Although pictures appear in the data, the answer should contain only the lines from its start through the line with "system is applied", written out exactly.

· · · · · · ·

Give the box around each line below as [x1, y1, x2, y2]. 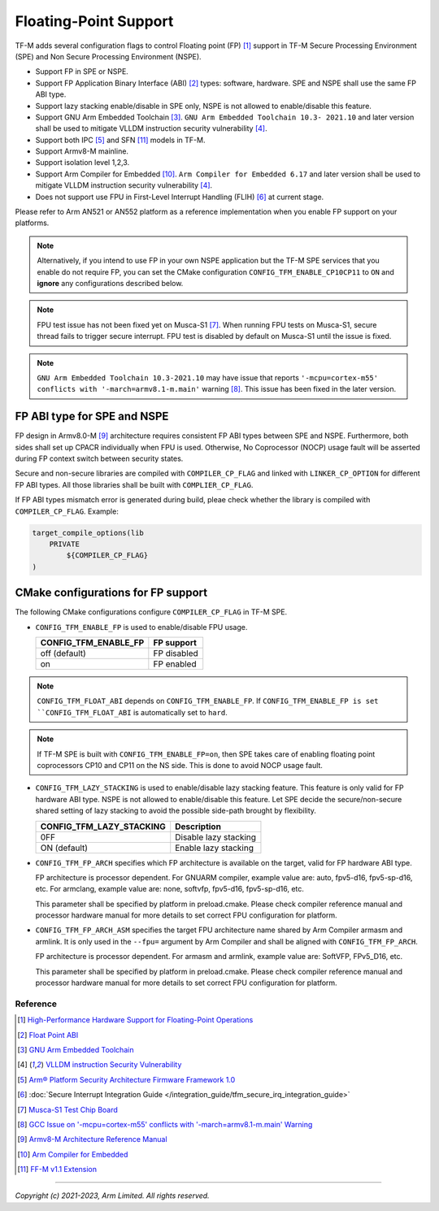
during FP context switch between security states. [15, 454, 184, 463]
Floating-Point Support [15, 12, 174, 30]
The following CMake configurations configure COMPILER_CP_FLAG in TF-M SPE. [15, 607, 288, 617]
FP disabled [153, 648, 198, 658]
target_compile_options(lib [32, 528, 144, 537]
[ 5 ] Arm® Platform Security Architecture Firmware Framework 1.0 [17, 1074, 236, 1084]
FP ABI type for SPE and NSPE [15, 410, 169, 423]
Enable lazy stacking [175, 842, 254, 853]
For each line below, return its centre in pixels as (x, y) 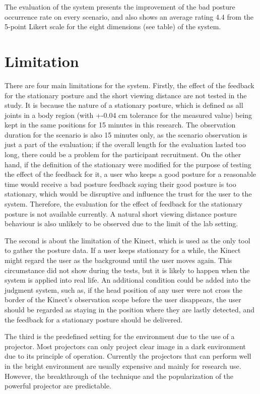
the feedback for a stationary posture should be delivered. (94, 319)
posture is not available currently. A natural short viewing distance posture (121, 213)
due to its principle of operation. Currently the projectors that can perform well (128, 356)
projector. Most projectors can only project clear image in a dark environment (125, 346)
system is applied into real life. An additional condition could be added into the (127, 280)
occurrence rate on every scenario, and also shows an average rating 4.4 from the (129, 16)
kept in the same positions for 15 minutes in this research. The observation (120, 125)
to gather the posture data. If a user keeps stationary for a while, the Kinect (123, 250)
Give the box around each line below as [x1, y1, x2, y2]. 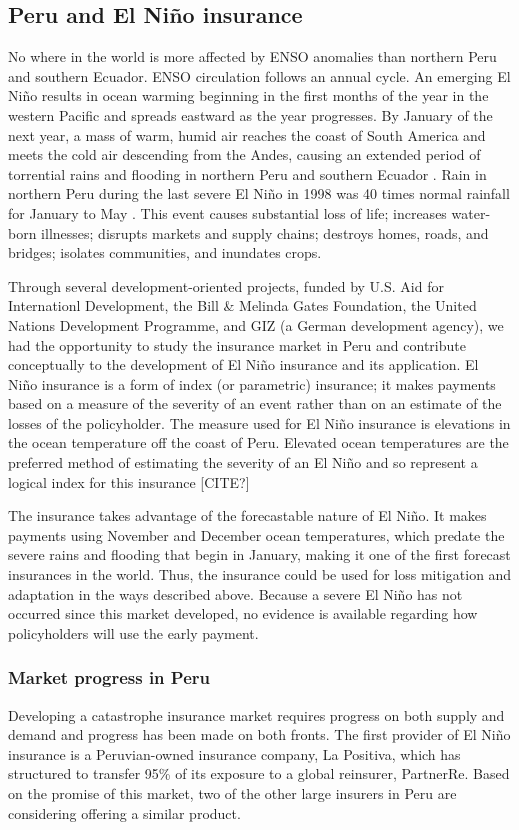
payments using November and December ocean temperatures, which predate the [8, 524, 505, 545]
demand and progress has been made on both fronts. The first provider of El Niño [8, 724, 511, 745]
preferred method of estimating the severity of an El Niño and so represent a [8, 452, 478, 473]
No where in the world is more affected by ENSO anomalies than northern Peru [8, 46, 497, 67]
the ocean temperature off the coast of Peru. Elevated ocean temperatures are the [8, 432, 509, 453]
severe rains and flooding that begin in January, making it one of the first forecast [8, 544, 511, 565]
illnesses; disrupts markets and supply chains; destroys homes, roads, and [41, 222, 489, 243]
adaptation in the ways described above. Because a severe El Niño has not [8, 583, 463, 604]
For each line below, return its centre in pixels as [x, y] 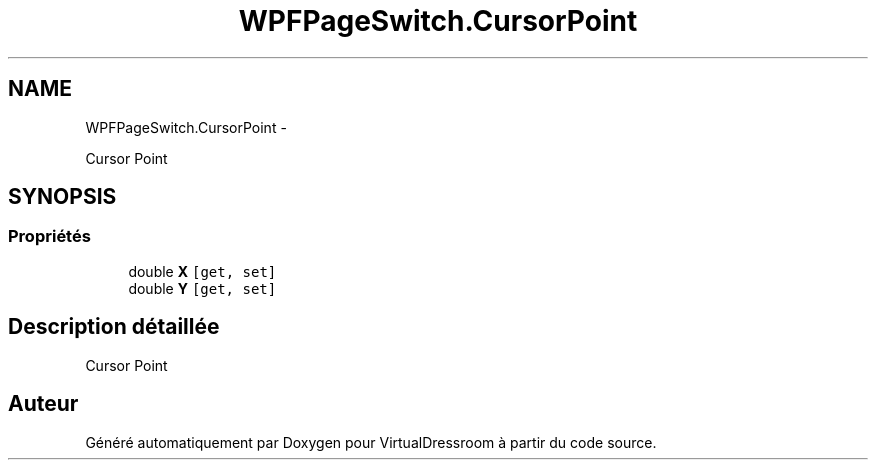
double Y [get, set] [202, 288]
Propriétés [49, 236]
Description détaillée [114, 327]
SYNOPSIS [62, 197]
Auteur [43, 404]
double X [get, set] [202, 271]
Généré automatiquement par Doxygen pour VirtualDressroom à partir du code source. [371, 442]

· · · · · · ·

## [Solution to this problem]
Give the box around each line below as [x1, y1, x2, y2]. 
during FP context switch between security states. [15, 454, 184, 463]
Floating-Point Support [15, 12, 174, 30]
The following CMake configurations configure COMPILER_CP_FLAG in TF-M SPE. [15, 607, 288, 617]
FP disabled [153, 648, 198, 658]
target_compile_options(lib [32, 528, 144, 537]
[ 5 ] Arm® Platform Security Architecture Firmware Framework 1.0 [17, 1074, 236, 1084]
FP ABI type for SPE and NSPE [15, 410, 169, 423]
Enable lazy stacking [175, 842, 254, 853]
For each line below, return its centre in pixels as (x, y) 
the feedback for a stationary posture should be delivered. (94, 319)
posture is not available currently. A natural short viewing distance posture (121, 213)
due to its principle of operation. Currently the projectors that can perform well (128, 356)
projector. Most projectors can only project clear image in a dark environment (125, 346)
system is applied into real life. An additional condition could be added into the (127, 280)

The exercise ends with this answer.